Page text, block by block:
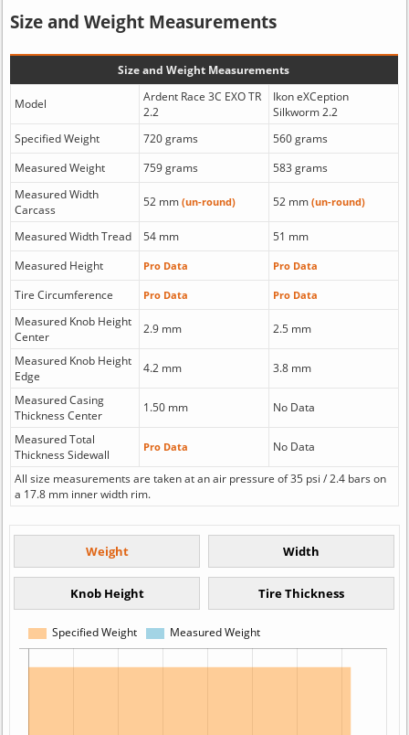
Size and Weight Measurements
Size and Weight Measurements
Model
Ardent Race 3C EXO TR
2.2
Ikon eXCeption
Silkworm 2.2
Specified Weight
720 grams
560 grams
Measured Weight
759 grams
583 grams
Measured Width
Carcass
52 mm (un-round) 52 mm (un-round)
Measured Width Tread 54 mm
51 mm
Measured Height
Pro Data Pro Data
Tire Circumference Pro Data Pro Data
Measured Knob Height
Center
2.9 mm 2.5 mm
Measured Knob Height
Edge
4.2 mm 3.8 mm
Measured Casing
Thickness Center
1.50 mm No Data
Measured Total
Thickness Sidewall
Pro Data No Data
All size measurements are taken at an air pressure of 35 psi / 2.4 bars on
a 17.8 mm inner width rim.
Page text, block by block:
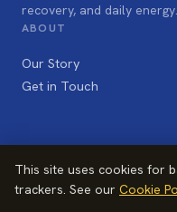
recovery, and daily energy.
ABOUT
Our Story
Get in Touch
© 2026 i8hour Ltd,
This site uses cookies for
trackers. See our Cookie
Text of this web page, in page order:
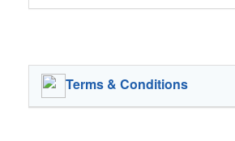
Terms & Conditions
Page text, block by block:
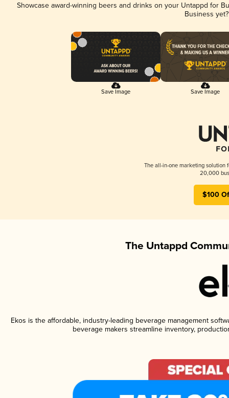
Showcase award-winning beers and drinks on your Untappd for
Business
Save Image Save Image
The all-in-one marketing solution
20,000
$100
The Untappd
Ekos is the affordable, industry-leading beverage management
beverage makers streamline inventory,
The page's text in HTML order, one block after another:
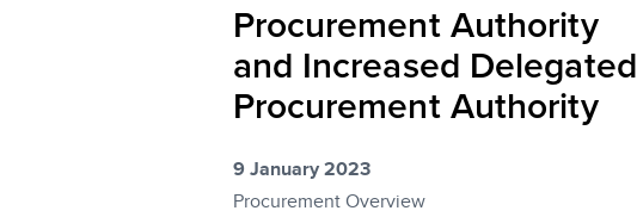
Procurement Authority
and Increased Delegated
Procurement Authority
9 January 2023
Procurement Overview
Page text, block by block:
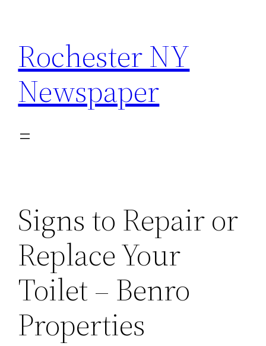
content
Rochester NY
Newspaper
Signs to Repair or
Replace Your
Toilet – Benro
Properties
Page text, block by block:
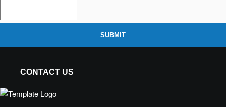
SUBMIT
CONTACT US
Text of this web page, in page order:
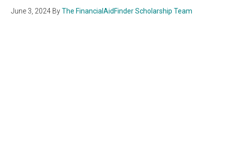
June 3, 2024 ByThe FinancialAidFinder Scholarship Team
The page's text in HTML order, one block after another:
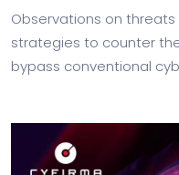
Observations on
strategies to counter
bypass conventional
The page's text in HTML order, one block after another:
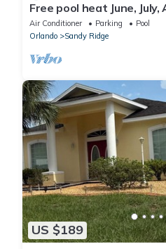
Free pool heat June,
Disney Retreat, 5 bed
Air Conditioner Parking
Pool
Orlando
Sandy Ridge
US $189
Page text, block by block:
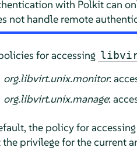
with Polkit can
not handle remote
for accessing
org.libvirt.unix.monitor:
org.libvirt.unix.manage:
the policy for
the privilege for the current
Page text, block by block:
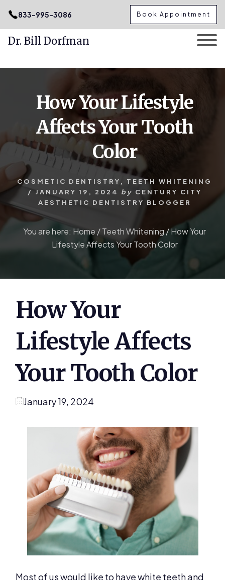
.podcast-btn { height: 50px; }
833-995-3086 Book Appointment
Dr. Bill Dorfman
How Your Lifestyle
Affects Your Tooth
Color
COSMETIC DENTISTRY , TEETH WHITENING
/ JANUARY 19, 2024 by CENTURY CITY
AESTHETIC DENTISTRY BLOGGER
You are here: Home /Teeth Whitening /How Your
Lifestyle Affects Your Tooth Color
How Your
Lifestyle Affects
Your Tooth Color
January 19, 2024
Most of us would like to have white teeth and
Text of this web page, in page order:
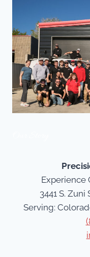
Experience
3441 S.
Serving:
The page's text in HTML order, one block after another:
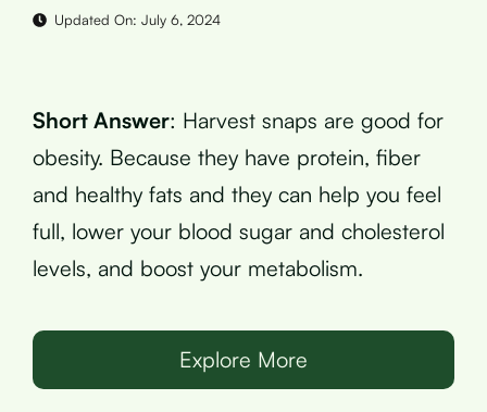
Updated On: July 6, 2024
Short Answer: Harvest snaps are good for
obesity. Because they have protein, fiber
and healthy fats and they can help you feel
full, lower your blood sugar and cholesterol
levels, and boost your metabolism.
Explore More
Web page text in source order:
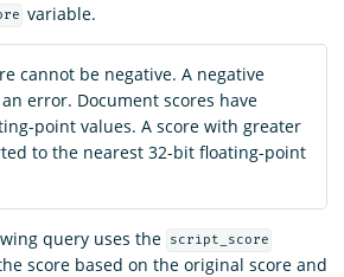
variable.
cannot be negative. A negative
error. Document scores have
point values. A score with greater
to the nearest 32-bit floating-point
query uses the script_score
score based on the original score and
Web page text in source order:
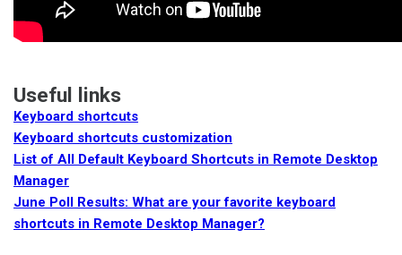
Useful links
Keyboard shortcuts
Keyboard shortcuts customization
List of All Default Keyboard Shortcuts in Remote Desktop
Manager
June Poll Results: What are your favorite keyboard
shortcuts in Remote Desktop Manager?
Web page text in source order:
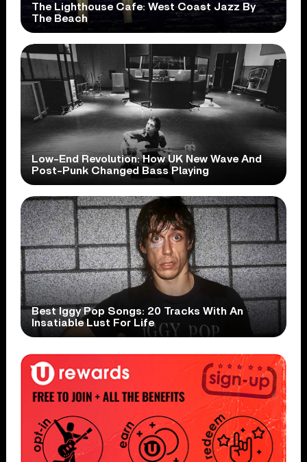
The Lighthouse Cafe: West Coast Jazz By
The Beach
Low-End Revolution: How UK New Wave And
Post-Punk Changed Bass Playing
Best Iggy Pop Songs: 20 Tracks With An
Insatiable Lust For Life
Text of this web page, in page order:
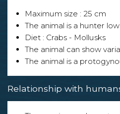
Maximum size : 25 cm
The animal is a hunter
Diet : Crabs - Mollusks
The animal can show
The animal is a
Relationship with
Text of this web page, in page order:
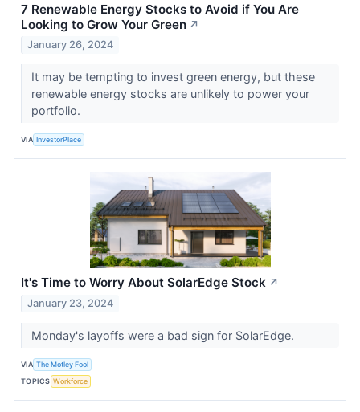
7 Renewable Energy Stocks to Avoid if You Are
Looking to Grow Your Green ↗
January 26, 2024
It may be tempting to invest green energy, but these
renewable energy stocks are unlikely to power your
portfolio.
VIA InvestorPlace
It's Time to Worry About SolarEdge Stock ↗
January 23, 2024
Monday's layoffs were a bad sign for SolarEdge.
VIA The Motley Fool
TOPICS Workforce
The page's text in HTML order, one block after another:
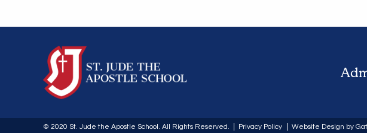
© 2020 St. Jude the Apostle School. All Rights Reserved. Privacy Policy Website Design by
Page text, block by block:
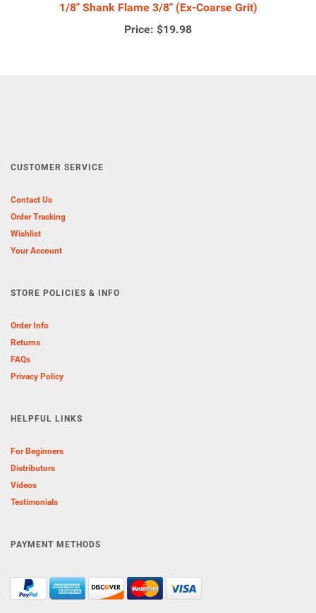
1/8" Shank Flame 3/8" (Ex-Coarse Grit)
Price: $19.98
CUSTOMER SERVICE
Contact Us
Order Tracking
Wishlist
Your Account
STORE POLICIES & INFO
Order Info
Returns
FAQs
Privacy Policy
HELPFUL LINKS
For Beginners
Distributors
Videos
Testimonials
PAYMENT METHODS
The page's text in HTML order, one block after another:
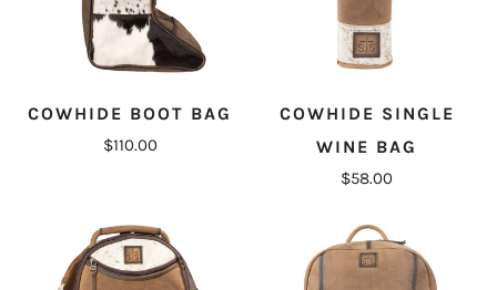
COWHIDE BOOT BAG
$110.00
COWHIDE SINGLE
WINE BAG
$58.00
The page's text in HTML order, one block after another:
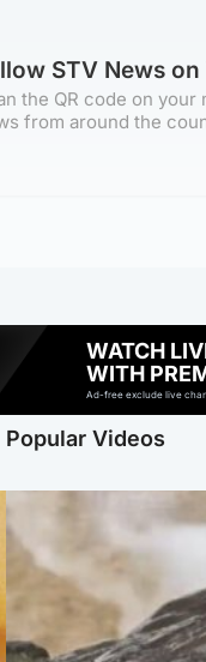
STV News
the QR code on
from around the
WATCH
WITH
Ad-free exclude live
Popular Videos
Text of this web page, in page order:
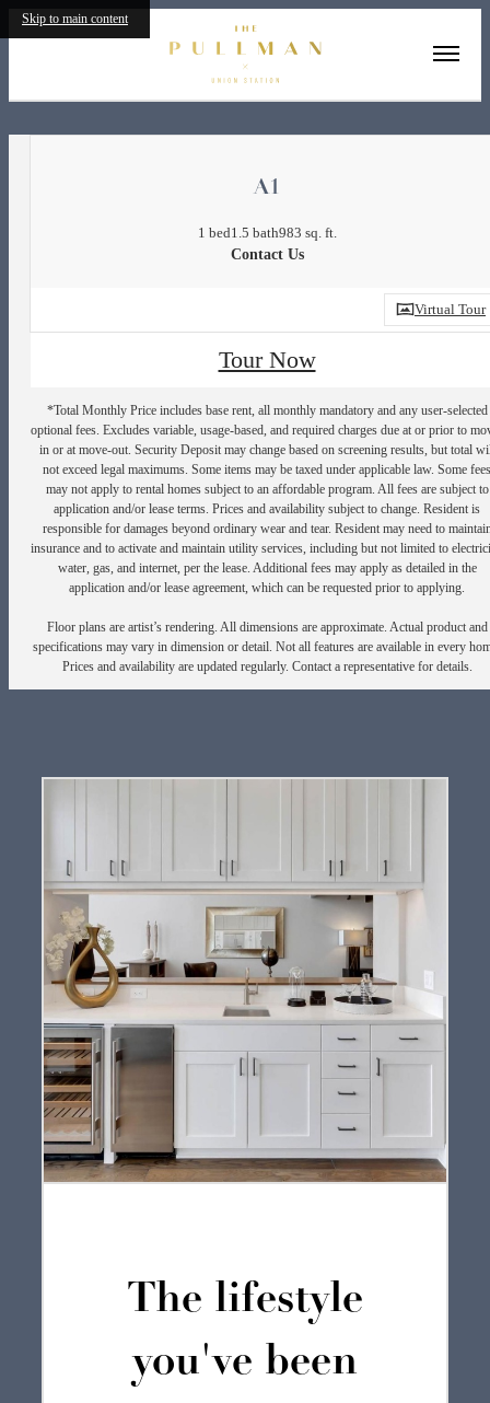
Skip to main content
« Back
A1
1 bed1.5 bath983 sq. ft.
Contact Us
Virtual Tour
Tour Now
*Total Monthly Price includes base rent, all monthly mandatory and any user-selected
optional fees. Excludes variable, usage-based, and required charges due at or prior to
in or at move-out. Security Deposit may change based on screening results, but total
not exceed legal maximums. Some items may be taxed under applicable law. Some fees
may not apply to rental homes subject to an affordable program. All fees are subject to
application and/or lease terms. Prices and availability subject to change. Resident is
responsible for damages beyond ordinary wear and tear. Resident may need to
insurance and to activate and maintain utility services, including but not limited to
water, gas, and internet, per the lease. Additional fees may apply as detailed in the
application and/or lease agreement, which can be requested prior to applying.
Floor plans are artist’s rendering. All dimensions are approximate. Actual product and
specifications may vary in dimension or detail. Not all features are available in every
Prices and availability are updated regularly. Contact a representative for details.
The lifestyle
you've been
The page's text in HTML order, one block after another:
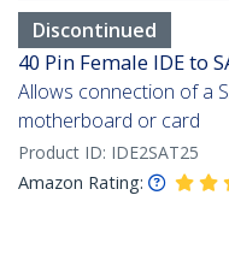
Discontinued
40 Pin Female IDE to
Allows connection of a
motherboard or card
Product ID: IDE2SAT25
Amazon Rating:
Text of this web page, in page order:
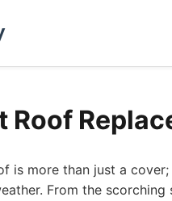
Roof
is more than just a
From the
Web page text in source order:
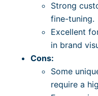
Strong
fine-tuning.
Excellent
in brand
Cons:
Some
require a
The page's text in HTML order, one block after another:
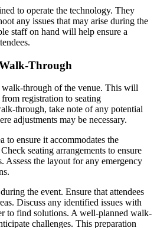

####

→ **WHAT IS EXPECTED**
Restate the data above exactly, stripping out each image.

→ **RESPONSE TO THE EXERCISE**
Page text, block by block:
Size and Weight Measurements
Size and Weight Measurements
Model
Ardent Race 3C EXO TR
2.2
Ikon eXCeption
Silkworm 2.2
Specified Weight
720 grams
560 grams
Measured Weight
759 grams
583 grams
Measured Width
Carcass
52 mm (un-round) 52 mm (un-round)
Measured Width Tread 54 mm
51 mm
Measured Height
Pro Data Pro Data
Tire Circumference Pro Data Pro Data
Measured Knob Height
Center
2.9 mm 2.5 mm
Measured Knob Height
Edge
4.2 mm 3.8 mm
Measured Casing
Thickness Center
1.50 mm No Data
Measured Total
Thickness Sidewall
Pro Data No Data
All size measurements are taken at an air pressure of 35 psi / 2.4 bars on
a 17.8 mm inner width rim.
Page text, block by block:
recovery, and daily energy.
ABOUT
Our Story
Get in Touch
© 2026 i8hour Ltd,
This site uses cookies for
trackers. See our Cookie
Text of this web page, in page order:
Terms & Conditions
Page text, block by block:
Showcase award-winning beers and drinks on your Untappd for
Business
Save Image Save Image
The all-in-one marketing solution
20,000
$100
The Untappd
Ekos is the affordable, industry-leading beverage management
beverage makers streamline inventory,
The page's text in HTML order, one block after another:
Procurement Authority
and Increased Delegated
Procurement Authority
9 January 2023
Procurement Overview
Page text, block by block:
content
Rochester NY
Newspaper
Signs to Repair or
Replace Your
Toilet – Benro
Properties
Page text, block by block:
SUBMIT
CONTACT US
Text of this web page, in page order:
June 3, 2024 ByThe FinancialAidFinder Scholarship Team
The page's text in HTML order, one block after another:
Observations on
strategies to counter
bypass conventional
The page's text in HTML order, one block after another:
Free pool heat June,
Disney Retreat, 5 bed
Air Conditioner Parking
Pool
Orlando
Sandy Ridge
US $189
Page text, block by block:
with Polkit can
not handle remote
for accessing
org.libvirt.unix.monitor:
org.libvirt.unix.manage:
the policy for
the privilege for the current
Page text, block by block:
.podcast-btn { height: 50px; }
833-995-3086 Book Appointment
Dr. Bill Dorfman
How Your Lifestyle
Affects Your Tooth
Color
COSMETIC DENTISTRY , TEETH WHITENING
/ JANUARY 19, 2024 by CENTURY CITY
AESTHETIC DENTISTRY BLOGGER
You are here: Home /Teeth Whitening /How Your
Lifestyle Affects Your Tooth Color
How Your
Lifestyle Affects
Your Tooth Color
January 19, 2024
Most of us would like to have white teeth and
Text of this web page, in page order:
Experience
3441 S.
Serving:
The page's text in HTML order, one block after another:
Updated On: July 6, 2024
Short Answer: Harvest snaps are good for
obesity. Because they have protein, fiber
and healthy fats and they can help you feel
full, lower your blood sugar and cholesterol
levels, and boost your metabolism.
Explore More
Web page text in source order:
variable.
cannot be negative. A negative
error. Document scores have
point values. A score with greater
to the nearest 32-bit floating-point
query uses the script_score
score based on the original score and
Web page text in source order:
Useful links
Keyboard shortcuts
Keyboard shortcuts customization
List of All Default Keyboard Shortcuts in Remote Desktop
Manager
June Poll Results: What are your favorite keyboard
shortcuts in Remote Desktop Manager?
Web page text in source order:
The Lighthouse Cafe: West Coast Jazz By
The Beach
Low-End Revolution: How UK New Wave And
Post-Punk Changed Bass Playing
Best Iggy Pop Songs: 20 Tracks With An
Insatiable Lust For Life
Text of this web page, in page order:
Maximum size : 25 cm
The animal is a hunter
Diet : Crabs - Mollusks
The animal can show
The animal is a
Relationship with
Text of this web page, in page order:
7 Renewable Energy Stocks to Avoid if You Are
Looking to Grow Your Green ↗
January 26, 2024
It may be tempting to invest green energy, but these
renewable energy stocks are unlikely to power your
portfolio.
VIA InvestorPlace
It's Time to Worry About SolarEdge Stock ↗
January 23, 2024
Monday's layoffs were a bad sign for SolarEdge.
VIA The Motley Fool
TOPICS Workforce
The page's text in HTML order, one block after another:
© 2020 St. Jude the Apostle School. All Rights Reserved. Privacy Policy Website Design by
Page text, block by block:
1/8" Shank Flame 3/8" (Ex-Coarse Grit)
Price: $19.98
CUSTOMER SERVICE
Contact Us
Order Tracking
Wishlist
Your Account
STORE POLICIES & INFO
Order Info
Returns
FAQs
Privacy Policy
HELPFUL LINKS
For Beginners
Distributors
Videos
Testimonials
PAYMENT METHODS
The page's text in HTML order, one block after another:
COWHIDE BOOT BAG
$110.00
COWHIDE SINGLE
WINE BAG
$58.00
The page's text in HTML order, one block after another:
STV News
the QR code on
from around the
WATCH
WITH
Ad-free exclude live
Popular Videos
Text of this web page, in page order:
Skip to main content
« Back
A1
1 bed1.5 bath983 sq. ft.
Contact Us
Virtual Tour
Tour Now
*Total Monthly Price includes base rent, all monthly mandatory and any user-selected
optional fees. Excludes variable, usage-based, and required charges due at or prior to
in or at move-out. Security Deposit may change based on screening results, but total
not exceed legal maximums. Some items may be taxed under applicable law. Some fees
may not apply to rental homes subject to an affordable program. All fees are subject to
application and/or lease terms. Prices and availability subject to change. Resident is
responsible for damages beyond ordinary wear and tear. Resident may need to
insurance and to activate and maintain utility services, including but not limited to
water, gas, and internet, per the lease. Additional fees may apply as detailed in the
application and/or lease agreement, which can be requested prior to applying.
Floor plans are artist’s rendering. All dimensions are approximate. Actual product and
specifications may vary in dimension or detail. Not all features are available in every
Prices and availability are updated regularly. Contact a representative for details.
The lifestyle
you've been
The page's text in HTML order, one block after another:
Discontinued
40 Pin Female IDE to
Allows connection of a
motherboard or card
Product ID: IDE2SAT25
Amazon Rating:
Text of this web page, in page order:
Roof
is more than just a
From the
Web page text in source order:
Strong
fine-tuning.
Excellent
in brand
Cons:
Some
require a
The page's text in HTML order, one block after another:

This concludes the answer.